Our lawsuit makes clear all the ways this rule is unlawful. In the rule HHS unlawfully expanded the scope of already harmful federal refusal statutes that the rule purports to implement, and ignored several other longstanding federal laws, including Title VII, the federal law prohibiting employment discrimination. HHS cannot force clinics like Planned Parenthood to hire and employ individuals who refuse to do the very job they were hired to do and that threaten patient care. Similarly, the refusal rule puts patients in emergency situations at risk despite EMTALA, a longstanding law requiring hospitals to protect patients in emergency situations. It also creates unreasonable barriers to health care in violation of a provision of the Affordable Care Act. Our lawsuit also argues that by favoring religious objectors at the expense of all others, including the patients that health care providers serve, the rule violates the Establishment Clause of the U.S. Constitution, which enshrines separation of church and state into law.

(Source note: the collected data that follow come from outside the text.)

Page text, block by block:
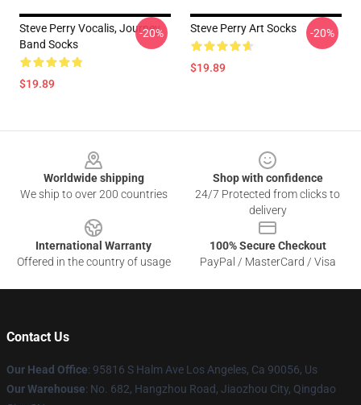
Steve Perry Vocalis, Journey
Band Socks
$19.89
-20% Steve Perry Art Socks
$19.89
-20%
Worldwide shipping
We ship to over 200 countries
Shop with confidence
24/7 Protected from clicks to
delivery
International Warranty
Offered in the country of usage
100% Secure Checkout
PayPal / MasterCard / Visa
Contact Us
Our Head Office: 95816 S Halm Ave Los Angeles, Ca 90056, Us
Our Warehouse: No. 682, Hangzhou Road, Jiaozhou City, Qingdao

Under federal law, courts can also scrap agency rules that are unnecessary or irrational. The Administration and Departments like HHS have limited power and must provide a “reasoned explanation” when making big policy changes like the refusal of care rule. HHS claimed that the rule was necessary because of an alleged spike in complaints alleging violations of the refusal laws. But at the end of the day, it turned out that the agency’s justification for the rule was completely bogus: a review of the complaints revealed that 94% of the 343 complaints HHS claimed to have received had nothing to do with the federal refusal laws or the refusal of care rule. In other words, the evidence revealed that the rule was a solution in search of a problem. This is the definition of irrational rulemaking.

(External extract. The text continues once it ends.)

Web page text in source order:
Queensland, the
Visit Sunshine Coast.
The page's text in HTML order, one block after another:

At oral argument last Friday, the Trump Administration made concession after concession revealing just how unlawful and insidious this rule really is. The Administration conceded that, despite HHS’ previous claims of a dramatic spike in complaints, the agency had in fact received only about ten complaints per year since the proposed rule was introduced in January 2018—and that nothing supported the agency’s claims of an increase in complaints before the rule was proposed. The Administration conceded that under the rule an ambulance driver who learns that a pregnant woman is headed to the hospital to terminate an ectopic pregnancy could force the pregnant woman to get out of the ambulance, and the hospital could not fire the driver for this conduct. And the Administration conceded that no evidence in the record existed to justify the rule’s expansive definition of what it means to “assist in the performance” of an objected-to procedure, which would allow workers in the health context to refuse to perform even activities that occur on a different day than the objected-to procedure, like providing truthful information to a pregnant person about all of their options or scheduling a person for transition-related care.
What’s Next
The rule was originally set to take effect on July 22, 2019, but the government delayed the rule four months in response to all of the lawsuits filed against it. The rule is set to take effect on November 22, 2019 unless a court steps in to stop it.
Based on the evidence, a court should do just that. We have every reason to believe that that the court will see this so-called “conscience” rule just for what it is: an unlawful and unconscionable attack on our health care.